BEGIN INPUT DATA
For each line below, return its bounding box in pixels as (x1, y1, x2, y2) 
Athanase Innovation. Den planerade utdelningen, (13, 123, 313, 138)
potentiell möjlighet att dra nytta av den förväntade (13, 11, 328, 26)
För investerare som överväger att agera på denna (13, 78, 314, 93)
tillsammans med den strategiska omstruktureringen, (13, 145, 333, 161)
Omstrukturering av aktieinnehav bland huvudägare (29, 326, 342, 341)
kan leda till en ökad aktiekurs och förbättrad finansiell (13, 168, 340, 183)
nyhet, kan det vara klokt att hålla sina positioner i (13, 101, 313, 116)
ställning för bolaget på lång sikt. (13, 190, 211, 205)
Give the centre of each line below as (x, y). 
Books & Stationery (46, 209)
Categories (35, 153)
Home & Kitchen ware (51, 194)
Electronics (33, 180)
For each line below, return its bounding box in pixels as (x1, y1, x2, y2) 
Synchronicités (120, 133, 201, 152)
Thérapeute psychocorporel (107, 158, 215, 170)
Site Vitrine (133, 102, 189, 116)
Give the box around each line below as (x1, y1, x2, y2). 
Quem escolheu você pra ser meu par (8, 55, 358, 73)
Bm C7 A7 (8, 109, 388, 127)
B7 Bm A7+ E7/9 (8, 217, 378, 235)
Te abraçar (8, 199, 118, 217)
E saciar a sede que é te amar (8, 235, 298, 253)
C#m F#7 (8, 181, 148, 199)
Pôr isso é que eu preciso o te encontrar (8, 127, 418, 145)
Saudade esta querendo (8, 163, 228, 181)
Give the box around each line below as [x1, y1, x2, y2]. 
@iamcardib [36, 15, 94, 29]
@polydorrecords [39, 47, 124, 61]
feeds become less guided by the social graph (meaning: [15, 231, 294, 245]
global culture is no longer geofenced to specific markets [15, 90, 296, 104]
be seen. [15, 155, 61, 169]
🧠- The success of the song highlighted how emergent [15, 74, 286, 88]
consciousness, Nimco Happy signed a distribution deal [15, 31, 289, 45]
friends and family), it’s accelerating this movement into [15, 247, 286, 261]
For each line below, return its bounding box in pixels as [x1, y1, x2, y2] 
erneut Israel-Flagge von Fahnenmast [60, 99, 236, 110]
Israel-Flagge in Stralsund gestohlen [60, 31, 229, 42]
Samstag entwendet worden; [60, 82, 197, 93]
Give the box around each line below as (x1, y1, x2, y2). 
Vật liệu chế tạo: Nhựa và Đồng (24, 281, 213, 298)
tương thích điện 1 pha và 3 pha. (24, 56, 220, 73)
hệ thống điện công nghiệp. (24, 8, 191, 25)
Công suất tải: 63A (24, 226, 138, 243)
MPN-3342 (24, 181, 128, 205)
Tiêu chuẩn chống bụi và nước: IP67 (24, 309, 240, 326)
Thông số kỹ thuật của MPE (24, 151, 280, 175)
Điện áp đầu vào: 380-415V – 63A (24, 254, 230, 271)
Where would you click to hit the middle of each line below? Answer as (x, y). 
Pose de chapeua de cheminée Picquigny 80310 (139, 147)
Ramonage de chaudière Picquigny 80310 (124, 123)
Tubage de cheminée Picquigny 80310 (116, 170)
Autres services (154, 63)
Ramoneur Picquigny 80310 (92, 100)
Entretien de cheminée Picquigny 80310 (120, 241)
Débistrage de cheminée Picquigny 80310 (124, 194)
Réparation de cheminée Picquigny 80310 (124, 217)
END INPUT DATA
[WHAT NEEDS TO BE DONE]: Line by line, repeat the data exactly.

[WRITTEN RESPONSE]:
For each line below, return its bounding box in pixels as (x1, y1, x2, y2) 
Athanase Innovation. Den planerade utdelningen, (13, 123, 313, 138)
potentiell möjlighet att dra nytta av den förväntade (13, 11, 328, 26)
För investerare som överväger att agera på denna (13, 78, 314, 93)
tillsammans med den strategiska omstruktureringen, (13, 145, 333, 161)
Omstrukturering av aktieinnehav bland huvudägare (29, 326, 342, 341)
kan leda till en ökad aktiekurs och förbättrad finansiell (13, 168, 340, 183)
nyhet, kan det vara klokt att hålla sina positioner i (13, 101, 313, 116)
ställning för bolaget på lång sikt. (13, 190, 211, 205)
Give the centre of each line below as (x, y). 
Books & Stationery (46, 209)
Categories (35, 153)
Home & Kitchen ware (51, 194)
Electronics (33, 180)
For each line below, return its bounding box in pixels as (x1, y1, x2, y2) 
Synchronicités (120, 133, 201, 152)
Thérapeute psychocorporel (107, 158, 215, 170)
Site Vitrine (133, 102, 189, 116)
Give the box around each line below as (x1, y1, x2, y2). 
Quem escolheu você pra ser meu par (8, 55, 358, 73)
Bm C7 A7 (8, 109, 388, 127)
B7 Bm A7+ E7/9 (8, 217, 378, 235)
Te abraçar (8, 199, 118, 217)
E saciar a sede que é te amar (8, 235, 298, 253)
C#m F#7 (8, 181, 148, 199)
Pôr isso é que eu preciso o te encontrar (8, 127, 418, 145)
Saudade esta querendo (8, 163, 228, 181)
Give the box around each line below as [x1, y1, x2, y2]. 
@iamcardib [36, 15, 94, 29]
@polydorrecords [39, 47, 124, 61]
feeds become less guided by the social graph (meaning: [15, 231, 294, 245]
global culture is no longer geofenced to specific markets [15, 90, 296, 104]
be seen. [15, 155, 61, 169]
🧠- The success of the song highlighted how emergent [15, 74, 286, 88]
consciousness, Nimco Happy signed a distribution deal [15, 31, 289, 45]
friends and family), it’s accelerating this movement into [15, 247, 286, 261]
For each line below, return its bounding box in pixels as [x1, y1, x2, y2] 
erneut Israel-Flagge von Fahnenmast [60, 99, 236, 110]
Israel-Flagge in Stralsund gestohlen [60, 31, 229, 42]
Samstag entwendet worden; [60, 82, 197, 93]
Give the box around each line below as (x1, y1, x2, y2). 
Vật liệu chế tạo: Nhựa và Đồng (24, 281, 213, 298)
tương thích điện 1 pha và 3 pha. (24, 56, 220, 73)
hệ thống điện công nghiệp. (24, 8, 191, 25)
Công suất tải: 63A (24, 226, 138, 243)
MPN-3342 (24, 181, 128, 205)
Tiêu chuẩn chống bụi và nước: IP67 (24, 309, 240, 326)
Thông số kỹ thuật của MPE (24, 151, 280, 175)
Điện áp đầu vào: 380-415V – 63A (24, 254, 230, 271)
Where would you click to hit the middle of each line below? Answer as (x, y). 
Pose de chapeua de cheminée Picquigny 80310 (139, 147)
Ramonage de chaudière Picquigny 80310 (124, 123)
Tubage de cheminée Picquigny 80310 (116, 170)
Autres services (154, 63)
Ramoneur Picquigny 80310 (92, 100)
Entretien de cheminée Picquigny 80310 (120, 241)
Débistrage de cheminée Picquigny 80310 (124, 194)
Réparation de cheminée Picquigny 80310 (124, 217)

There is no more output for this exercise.